### EXTRACTED MATERIAL

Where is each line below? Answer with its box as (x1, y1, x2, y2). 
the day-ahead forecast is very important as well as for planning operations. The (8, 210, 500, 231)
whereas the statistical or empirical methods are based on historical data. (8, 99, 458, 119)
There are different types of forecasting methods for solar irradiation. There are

...

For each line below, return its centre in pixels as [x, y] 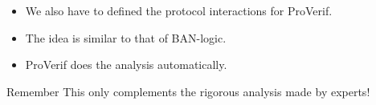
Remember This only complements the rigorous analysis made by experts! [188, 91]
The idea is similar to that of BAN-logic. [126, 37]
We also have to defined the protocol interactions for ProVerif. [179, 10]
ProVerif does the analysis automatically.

--

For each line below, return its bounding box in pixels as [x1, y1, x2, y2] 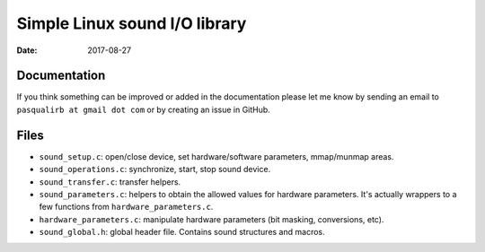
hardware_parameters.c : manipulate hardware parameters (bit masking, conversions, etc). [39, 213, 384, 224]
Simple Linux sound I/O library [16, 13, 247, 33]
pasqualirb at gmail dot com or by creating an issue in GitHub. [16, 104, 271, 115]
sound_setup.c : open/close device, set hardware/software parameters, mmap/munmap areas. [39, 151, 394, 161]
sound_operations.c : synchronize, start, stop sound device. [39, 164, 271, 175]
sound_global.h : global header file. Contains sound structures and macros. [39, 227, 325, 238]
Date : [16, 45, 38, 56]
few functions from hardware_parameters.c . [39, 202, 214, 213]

### ASSIGNMENT
Given the records above, reproduce precisely and only the lines between the line holding "The idea is" and the line holding "ProVerif does the analysis automatically.", inclusive.

### RESULT OF THIS EXERCISE
The idea is similar to that of BAN-logic. [126, 37]
We also have to defined the protocol interactions for ProVerif. [179, 10]
ProVerif does the analysis automatically.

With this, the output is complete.